(Task inputs begins)
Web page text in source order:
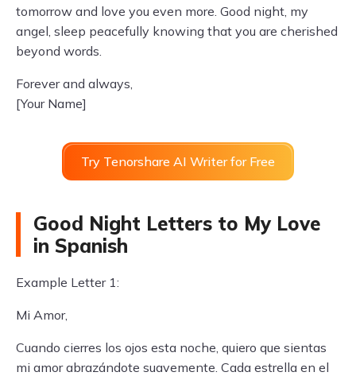
tomorrow and love you even more. Good night, my
angel, sleep peacefully knowing that you are cherished
beyond words.
Forever and always,
[Your Name]
Try Tenorshare AI Writer for Free
Good Night Letters to My Love
in Spanish
Example Letter 1:
Mi Amor,
Cuando cierres los ojos esta noche, quiero que sientas
mi amor abrazándote suavemente. Cada estrella en el
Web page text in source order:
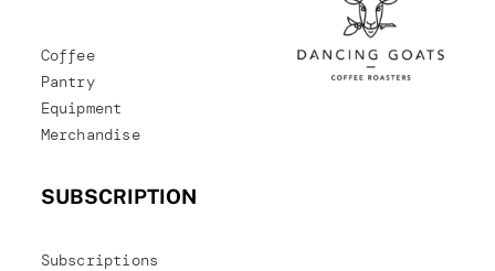
Coffee
Pantry
Equipment
Merchandise
SUBSCRIPTION
Subscriptions
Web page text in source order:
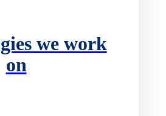
we work
on
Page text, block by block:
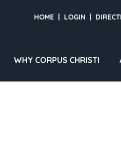
HOME | LOGIN |
WHY CORPUS CHRISTI
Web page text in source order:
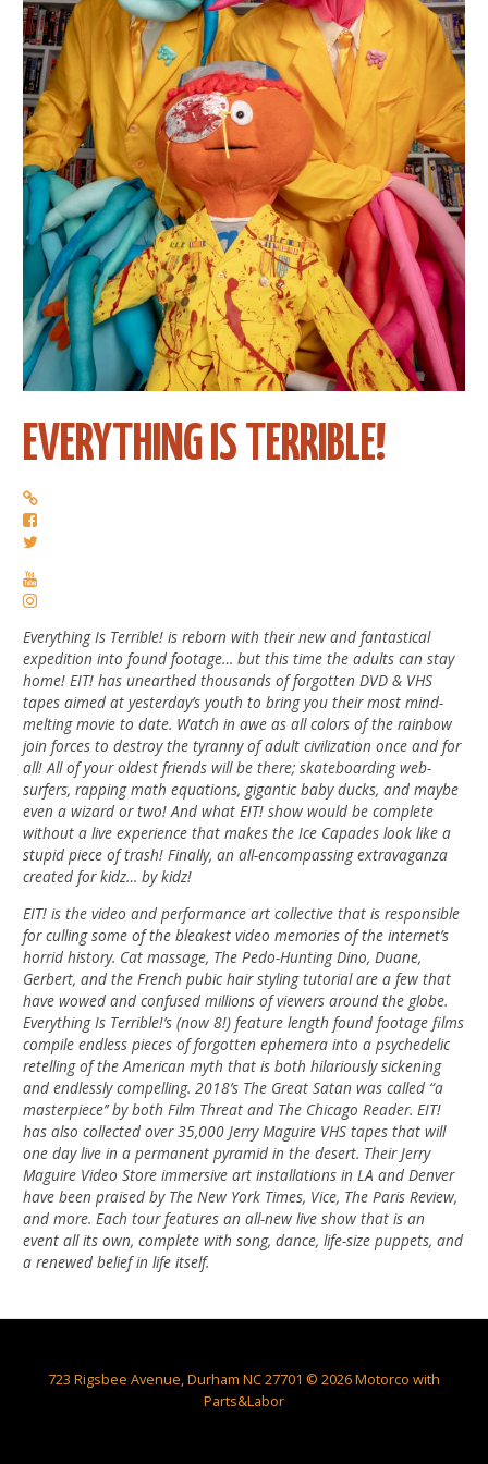
EVERYTHING IS TERRIBLE!
Everything Is Terrible! is reborn with their new and fantastical
expedition into found footage… but this time the adults can stay
home! EIT! has unearthed thousands of forgotten DVD & VHS
tapes aimed at yesterday’s youth to bring you their most mind-
melting movie to date. Watch in awe as all colors of the rainbow
join forces to destroy the tyranny of adult civilization once and for
all! All of your oldest friends will be there; skateboarding web-
surfers, rapping math equations, gigantic baby ducks, and maybe
even a wizard or two! And what EIT! show would be complete
without a live experience that makes the Ice Capades look like a
stupid piece of trash! Finally, an all-encompassing extravaganza
created for kidz… by kidz!
EIT! is the video and performance art collective that is responsible
for culling some of the bleakest video memories of the internet’s
horrid history. Cat massage, The Pedo-Hunting Dino, Duane,
Gerbert, and the French pubic hair styling tutorial are a few that
have wowed and confused millions of viewers around the globe.
Everything Is Terrible!’s (now 8!) feature length found footage films
compile endless pieces of forgotten ephemera into a psychedelic
retelling of the American myth that is both hilariously sickening
and endlessly compelling. 2018’s The Great Satan was called “a
masterpiece’’ by both Film Threat and The Chicago Reader. EIT!
has also collected over 35,000 Jerry Maguire VHS tapes that will
one day live in a permanent pyramid in the desert. Their Jerry
Maguire Video Store immersive art installations in LA and Denver
have been praised by The New York Times, Vice, The Paris Review,
and more. Each tour features an all-new live show that is an
event all its own, complete with song, dance, life-size puppets, and
a renewed belief in life itself.
723 Rigsbee Avenue, Durham NC 27701 © 2026 Motorco with
Parts&Labor
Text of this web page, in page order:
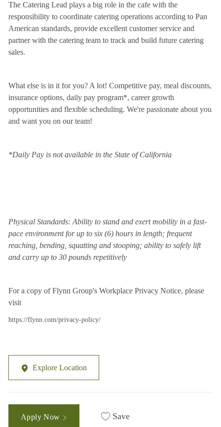
The Catering Lead plays a big role in the cafe with the
responsibility to coordinate catering operations according to Pan
American standards, provide excellent customer service and
partner with the catering team to track and build future catering
sales.
What else is in it for you? A lot! Competitive pay, meal discounts,
insurance options, daily pay program*, career growth
opportunities and flexible scheduling. We're passionate about you
and want you on our team!
*Daily Pay is not available in the State of California
Physical Standards: Ability to stand and exert mobility in a fast-
pace environment for up to six (6) hours in length; frequent
reaching, bending, squatting and stooping; ability to safely lift
and carry up to 30 pounds repetitively
For a copy of Flynn Group's Workplace Privacy Notice, please
visit
https://flynn.com/privacy-policy/
Explore Location
Apply Now Save
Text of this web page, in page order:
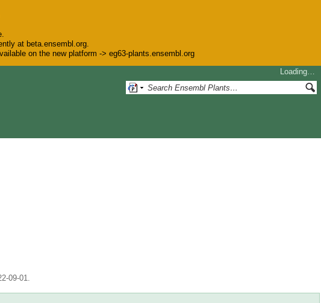
at beta.ensembl.org.
on the new platform -> eg63-plants.ensembl.org
Loading…
09-01.
(Task inputs ends)
Your assignment: Would you please copy every line from the listing above that contains the word "length"?

Your response:
Everything Is Terrible!’s (now 8!) feature length found footage films
pace environment for up to six (6) hours in length; frequent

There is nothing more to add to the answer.